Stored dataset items

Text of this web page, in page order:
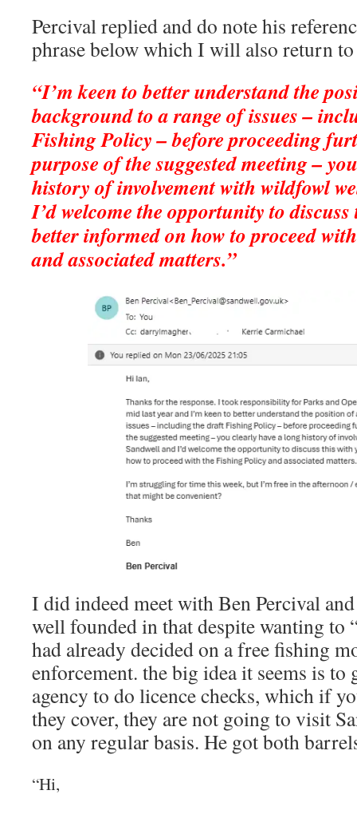
Percival replied and do note his
phrase below which I will also return
“I’m keen to better understand the
background to a range of issues –
Fishing Policy – before proceeding
purpose of the suggested meeting –
history of involvement with wildfowl
I’d welcome the opportunity to
better informed on how to proceed
and associated matters.”
I did indeed meet with Ben Percival
well founded in that despite wanting to
had already decided on a free fishing
enforcement. the big idea it seems is to
agency to do licence checks, which if
they cover, they are not going to visit
on any regular basis. He got both
“Hi,

TASK OBJECTIVE = Return each line from the data where the string "which" can be found.

WRITTEN REPLY =
phrase below which I will also return
agency to do licence checks, which if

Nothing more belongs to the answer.